Explaining a little better: I need to navigate “automatically” through 3 pages, the first one is login area, where I’m supposed to fill login/pass fields, and submit. In the last one, I must fill some input fields, submit again, and get all html data from a report.
I was trying using a IFRAME and Jquery’s contents(), then I realized that I cannot do that due obvious XSS security issues. (http://jsfiddle.net/TbMyx/4/).
Before trying this way (client-side, js, Iframe, etc), I also tried using Java. Sending POST/GET requisitions into a Servlet, and I didn’t got any sucess on that either.
Any thoughts on that? At least, it’s possible task?

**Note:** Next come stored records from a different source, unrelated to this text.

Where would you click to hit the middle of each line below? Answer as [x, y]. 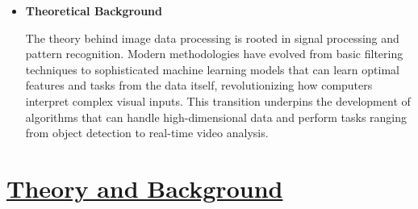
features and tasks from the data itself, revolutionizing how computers [199, 85]
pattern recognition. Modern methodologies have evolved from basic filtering [214, 54]
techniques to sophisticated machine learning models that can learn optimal [212, 69]
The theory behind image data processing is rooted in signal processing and [212, 38]
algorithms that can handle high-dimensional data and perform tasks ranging [216, 117]
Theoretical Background [94, 10]
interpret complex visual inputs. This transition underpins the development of [218, 100]
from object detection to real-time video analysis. [147, 133]
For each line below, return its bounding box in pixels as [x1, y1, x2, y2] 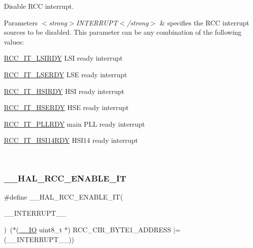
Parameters [4, 17, 38, 27]
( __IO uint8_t [16, 224, 62, 234]
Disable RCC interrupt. [4, 1, 74, 11]
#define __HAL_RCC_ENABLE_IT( [4, 191, 123, 202]
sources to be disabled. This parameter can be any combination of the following [4, 27, 242, 37]
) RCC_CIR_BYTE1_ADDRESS [68, 224, 171, 234]
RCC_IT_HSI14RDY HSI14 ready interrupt [4, 135, 138, 145]
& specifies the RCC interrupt [159, 17, 250, 27]
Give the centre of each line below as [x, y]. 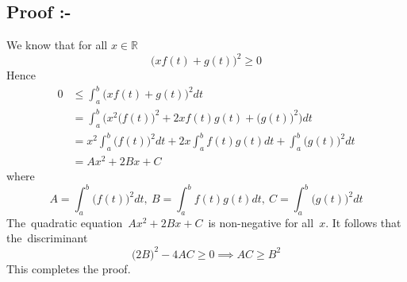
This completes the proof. [69, 268]
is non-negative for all [261, 222]
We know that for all [57, 45]
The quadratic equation [65, 222]
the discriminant [47, 238]
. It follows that [363, 222]
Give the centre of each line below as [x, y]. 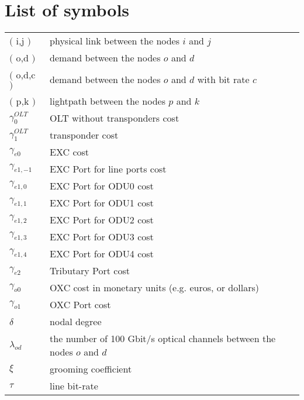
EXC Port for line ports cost [108, 169]
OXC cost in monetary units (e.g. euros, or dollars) [154, 288]
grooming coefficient [91, 369]
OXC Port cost [80, 305]
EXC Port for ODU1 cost [102, 203]
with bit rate [223, 80]
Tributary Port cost [90, 271]
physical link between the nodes [115, 41]
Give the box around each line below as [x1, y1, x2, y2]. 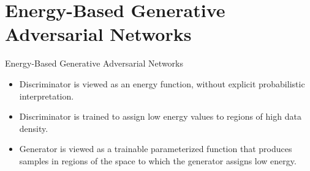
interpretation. [19, 89, 74, 102]
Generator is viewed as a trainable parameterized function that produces [19, 142, 292, 155]
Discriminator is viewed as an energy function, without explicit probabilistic [19, 77, 305, 90]
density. [19, 122, 48, 134]
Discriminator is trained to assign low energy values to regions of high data [19, 110, 301, 123]
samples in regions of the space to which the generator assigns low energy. [19, 154, 297, 167]
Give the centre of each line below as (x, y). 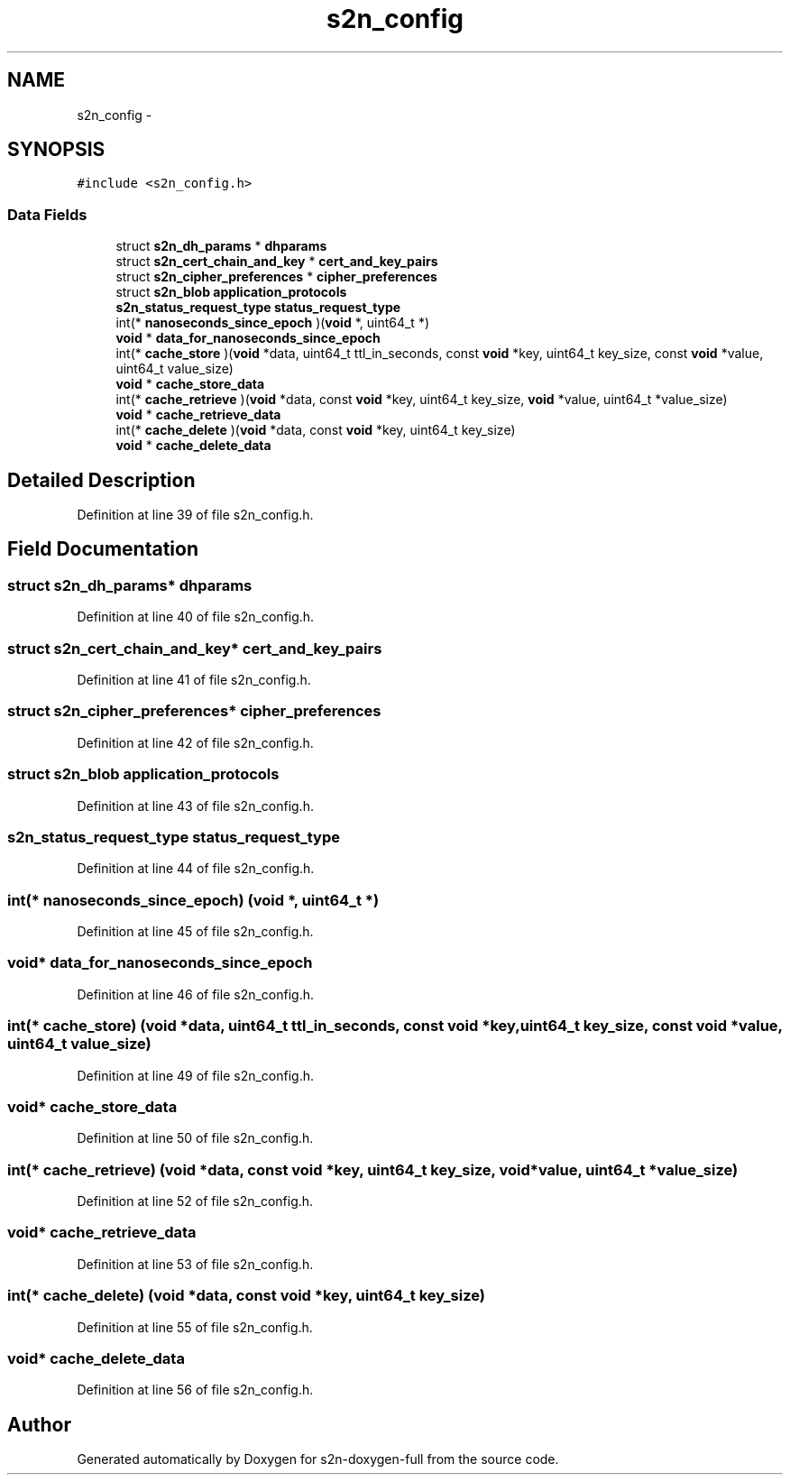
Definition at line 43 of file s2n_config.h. (195, 805)
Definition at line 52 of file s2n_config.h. (195, 1201)
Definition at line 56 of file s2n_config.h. (195, 1390)
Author (39, 1424)
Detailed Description (101, 480)
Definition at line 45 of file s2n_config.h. (195, 931)
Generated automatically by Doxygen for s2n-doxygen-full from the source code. (318, 1459)
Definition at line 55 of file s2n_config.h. (195, 1327)
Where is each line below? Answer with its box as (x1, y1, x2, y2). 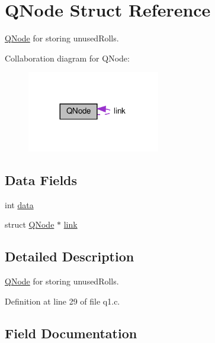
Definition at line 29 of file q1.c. (5, 295, 120, 307)
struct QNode (5, 218, 54, 231)
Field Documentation (5, 323, 137, 342)
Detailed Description (5, 247, 134, 266)
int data (5, 198, 34, 211)
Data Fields (5, 170, 78, 189)
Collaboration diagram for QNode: (5, 51, 130, 64)
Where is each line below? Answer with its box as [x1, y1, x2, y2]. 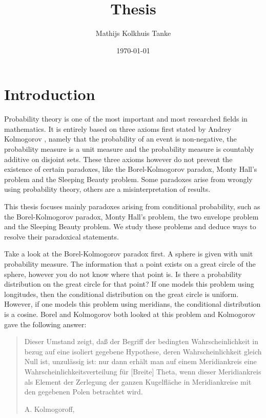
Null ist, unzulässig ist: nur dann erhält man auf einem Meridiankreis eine [24, 356, 257, 367]
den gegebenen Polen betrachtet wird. [24, 386, 143, 397]
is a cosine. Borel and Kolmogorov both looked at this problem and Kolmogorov [4, 308, 256, 319]
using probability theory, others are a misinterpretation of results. [4, 184, 211, 194]
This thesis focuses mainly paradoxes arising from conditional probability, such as [4, 201, 260, 211]
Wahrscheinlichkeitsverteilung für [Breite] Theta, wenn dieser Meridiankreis [24, 366, 261, 376]
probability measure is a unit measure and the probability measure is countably [4, 144, 254, 154]
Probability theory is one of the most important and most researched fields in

I’m a little negative on that, I don’t think this is really possible, based in my current knowledge, I just need some confirmation
Yes, it is possible. Its called Web Scraping, and is fairly common.
As you have learnt, it is not possible to do this on the client side using javascript due to security restrictions.
On the server side, you have two options. a) Load up an actual browser and navigate the website just like a user would, or b) Use a headless browser, which is basically a library that simulates a real browser.
Using a Headless Browser
In general, this is a faster and easier approach, but it may not work for complex websites that depend on javascript.
For java, HTMLUnit is a great library. Keep the fiddler request/response from your browser handy, because its possible the browser sends cookies or headers that are different from HtmlUnit. In general, if you match all the headers that the browser is sending, the website will respond correctly.
Using an Actual Browser
Use this only if your attempts with a headless browser fail. This approach brings up a browser and navigates the website just like a user does.
You can use Selenium/WebDriver for this purpose. Be warned that running a browser in a server environment is actually resource expensive, and takes more time.